*** Begin section ***
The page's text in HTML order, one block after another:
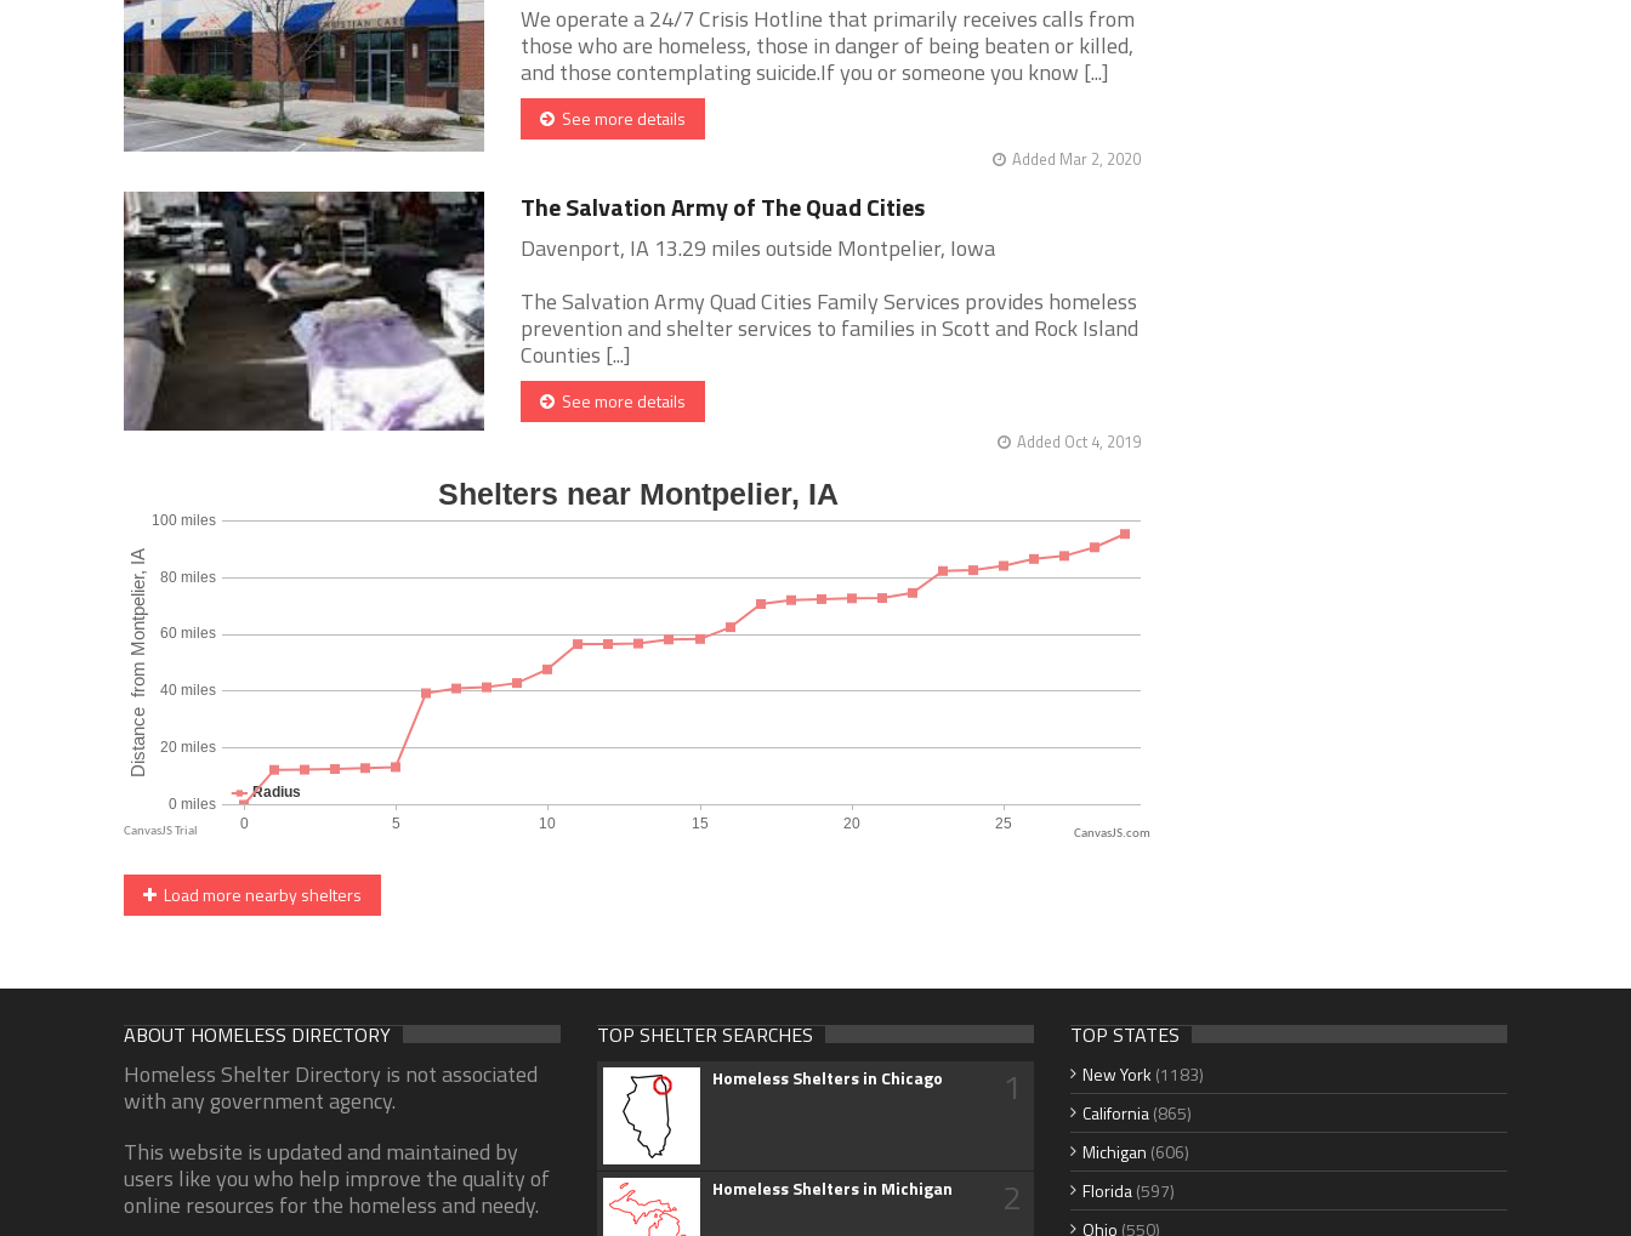
We operate a 24/7 Crisis Hotline that primarily receives calls from
those who are homeless, those in danger of being beaten or killed,
and those contemplating suicide.If you or someone you know [...]
See more details
Added Mar 2, 2020
The Salvation Army of The Quad Cities
Davenport, IA 13.29 miles outside Montpelier, Iowa
The Salvation Army Quad Cities Family Services provides homeless
prevention and shelter services to families in Scott and Rock Island
Counties [...]
See more details
Added Oct 4, 2019
CanvasJS.com
Load more nearby shelters
ABOUT HOMELESS DIRECTORY
Homeless Shelter Directory is not associated
with any government agency.
This website is updated and maintained by
users like you who help improve the quality of
online resources for the homeless and needy.
TOP SHELTER SEARCHES
Homeless Shelters in Chicago 1
Homeless Shelters in Michigan 2
TOP STATES
New York (1183)
California(865)
Michigan (606)
Florida(597)
Ohio (550)
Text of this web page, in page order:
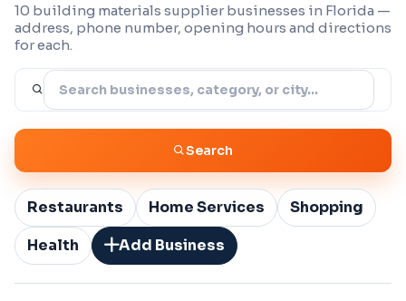
10 building materials supplier businesses in Florida —
address, phone number, opening hours and directions
for each.
Search
Restaurants Home Services
Shopping
Health
Add Business
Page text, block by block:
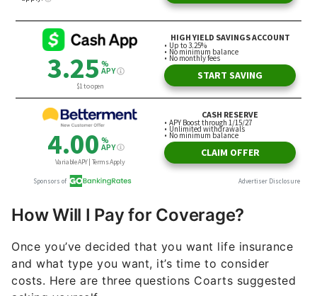
How Will I Pay for Coverage?
Once you’ve decided that you want life insurance
and what type you want, it’s time to consider
costs. Here are three questions Coarts suggested
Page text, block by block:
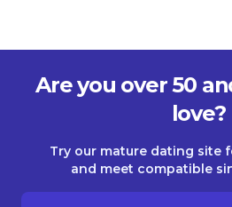
Are you over 50
love?
Try our mature dating site
and meet compatible
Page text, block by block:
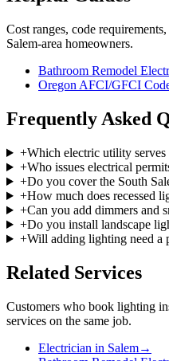
Cost ranges, code
Salem-area homeowners.
Bathroom Remodel
Oregon AFCI/GFCI
Frequently Asked
+Which electric utility
+Who issues electrical
+Do you cover the South
+How much does recessed
+Can you add dimmers and
+Do you install landscape
+Will adding lighting need a
Related Services
Customers who book lighting
services on the same job.
Electrician in Salem→
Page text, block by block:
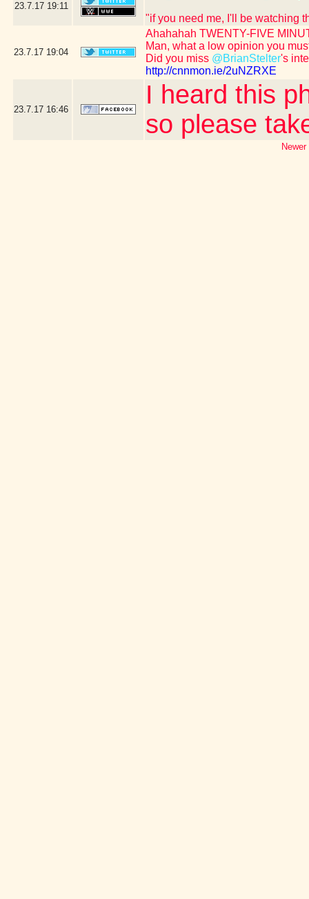
23.7.17 19:11
"if you need me, I'll be watching
23.7.17 19:04
Ahahahah TWENTY-FIVE
Man, what a low opinion you
Did you miss @BrianStelter's
http://cnnmon.ie/2uNZRXE
23.7.17 16:46
I heard this
so please
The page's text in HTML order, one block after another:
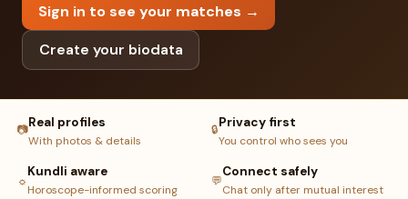
Sign in to see your matches →
Create your biodata
📷
Real profiles
With photos & details
🔒
Privacy first
You control who sees you
☼
Kundli aware
Horoscope-informed scoring
💬
Connect safely
Chat only after mutual interest
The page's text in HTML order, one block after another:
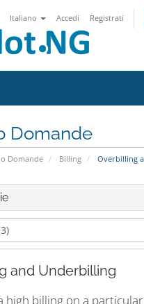
Italiano Accedi Registrati
Domande
Domande Billing Overbilling
and Underbilling
high billing on a
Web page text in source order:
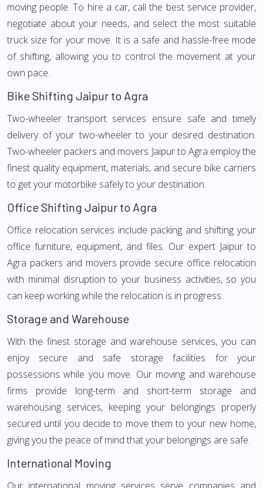
moving people. To hire a car, call the best service provider,
negotiate about your needs, and select the most suitable
truck size for your move. It is a safe and hassle-free mode
of shifting, allowing you to control the movement at your
own pace.
Bike Shifting Jaipur to Agra
Two-wheeler transport services ensure safe and timely
delivery of your two-wheeler to your desired destination.
Two-wheeler packers and movers Jaipur to Agra employ the
finest quality equipment, materials, and secure bike carriers
to get your motorbike safely to your destination.
Office Shifting Jaipur to Agra
Office relocation services include packing and shifting your
office furniture, equipment, and files. Our expert Jaipur to
Agra packers and movers provide secure office relocation
with minimal disruption to your business activities, so you
can keep working while the relocation is in progress.
Storage and Warehouse
With the finest storage and warehouse services, you can
enjoy secure and safe storage facilities for your
possessions while you move. Our moving and warehouse
firms provide long-term and short-term storage and
warehousing services, keeping your belongings properly
secured until you decide to move them to your new home,
giving you the peace of mind that your belongings are safe.
International Moving
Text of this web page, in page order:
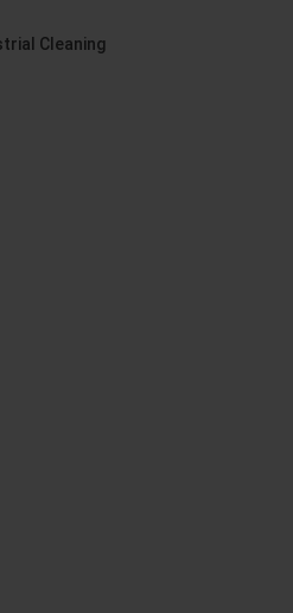
Cleaning
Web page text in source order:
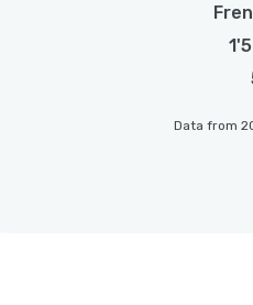
Data from
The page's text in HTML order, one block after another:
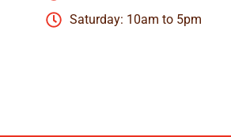
Saturday: 10am to 5pm
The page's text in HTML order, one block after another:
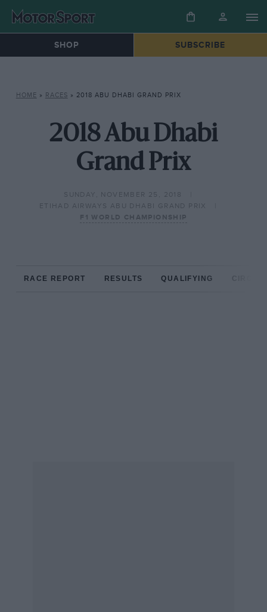
SHOP SUBSCRIBE
HOME » RACES » 2018 ABU DHABI GRAND PRIX
2018 Abu Dhabi
Grand Prix
SUNDAY, NOVEMBER 25, 2018
ETIHAD AIRWAYS ABU DHABI GRAND PRIX
F1 WORLD CHAMPIONSHIP
RACE REPORT RESULTS QUALIFYING
*** End section ***
EXERCISE BRIEF
The preceding listing must be repeated exactly, with all images dropped.

ANSWER AREA
The page's text in HTML order, one block after another:
We operate a 24/7 Crisis Hotline that primarily receives calls from
those who are homeless, those in danger of being beaten or killed,
and those contemplating suicide.If you or someone you know [...]
See more details
Added Mar 2, 2020
The Salvation Army of The Quad Cities
Davenport, IA 13.29 miles outside Montpelier, Iowa
The Salvation Army Quad Cities Family Services provides homeless
prevention and shelter services to families in Scott and Rock Island
Counties [...]
See more details
Added Oct 4, 2019
CanvasJS.com
Load more nearby shelters
ABOUT HOMELESS DIRECTORY
Homeless Shelter Directory is not associated
with any government agency.
This website is updated and maintained by
users like you who help improve the quality of
online resources for the homeless and needy.
TOP SHELTER SEARCHES
Homeless Shelters in Chicago 1
Homeless Shelters in Michigan 2
TOP STATES
New York (1183)
California(865)
Michigan (606)
Florida(597)
Ohio (550)
Text of this web page, in page order:
10 building materials supplier businesses in Florida —
address, phone number, opening hours and directions
for each.
Search
Restaurants Home Services
Shopping
Health
Add Business
Page text, block by block:
How Will I Pay for Coverage?
Once you’ve decided that you want life insurance
and what type you want, it’s time to consider
costs. Here are three questions Coarts suggested
Page text, block by block:
Are you over 50
love?
Try our mature dating site
and meet compatible
Page text, block by block:
Cost ranges, code
Salem-area homeowners.
Bathroom Remodel
Oregon AFCI/GFCI
Frequently Asked
+Which electric utility
+Who issues electrical
+Do you cover the South
+How much does recessed
+Can you add dimmers and
+Do you install landscape
+Will adding lighting need a
Related Services
Customers who book lighting
services on the same job.
Electrician in Salem→
Page text, block by block:
23.7.17 19:11
"if you need me, I'll be watching
23.7.17 19:04
Ahahahah TWENTY-FIVE
Man, what a low opinion you
Did you miss @BrianStelter's
http://cnnmon.ie/2uNZRXE
23.7.17 16:46
I heard this
so please
The page's text in HTML order, one block after another:
Sign in to see your matches →
Create your biodata
📷
Real profiles
With photos & details
🔒
Privacy first
You control who sees you
☼
Kundli aware
Horoscope-informed scoring
💬
Connect safely
Chat only after mutual interest
The page's text in HTML order, one block after another:
Italiano Accedi Registrati
Domande
Domande Billing Overbilling
and Underbilling
high billing on a
Web page text in source order:
moving people. To hire a car, call the best service provider,
negotiate about your needs, and select the most suitable
truck size for your move. It is a safe and hassle-free mode
of shifting, allowing you to control the movement at your
own pace.
Bike Shifting Jaipur to Agra
Two-wheeler transport services ensure safe and timely
delivery of your two-wheeler to your desired destination.
Two-wheeler packers and movers Jaipur to Agra employ the
finest quality equipment, materials, and secure bike carriers
to get your motorbike safely to your destination.
Office Shifting Jaipur to Agra
Office relocation services include packing and shifting your
office furniture, equipment, and files. Our expert Jaipur to
Agra packers and movers provide secure office relocation
with minimal disruption to your business activities, so you
can keep working while the relocation is in progress.
Storage and Warehouse
With the finest storage and warehouse services, you can
enjoy secure and safe storage facilities for your
possessions while you move. Our moving and warehouse
firms provide long-term and short-term storage and
warehousing services, keeping your belongings properly
secured until you decide to move them to your new home,
giving you the peace of mind that your belongings are safe.
International Moving
Text of this web page, in page order:
Cleaning
Web page text in source order:
Data from
The page's text in HTML order, one block after another:
Saturday: 10am to 5pm
The page's text in HTML order, one block after another:
SHOP SUBSCRIBE
HOME » RACES » 2018 ABU DHABI GRAND PRIX
2018 Abu Dhabi
Grand Prix
SUNDAY, NOVEMBER 25, 2018
ETIHAD AIRWAYS ABU DHABI GRAND PRIX
F1 WORLD CHAMPIONSHIP
RACE REPORT RESULTS QUALIFYING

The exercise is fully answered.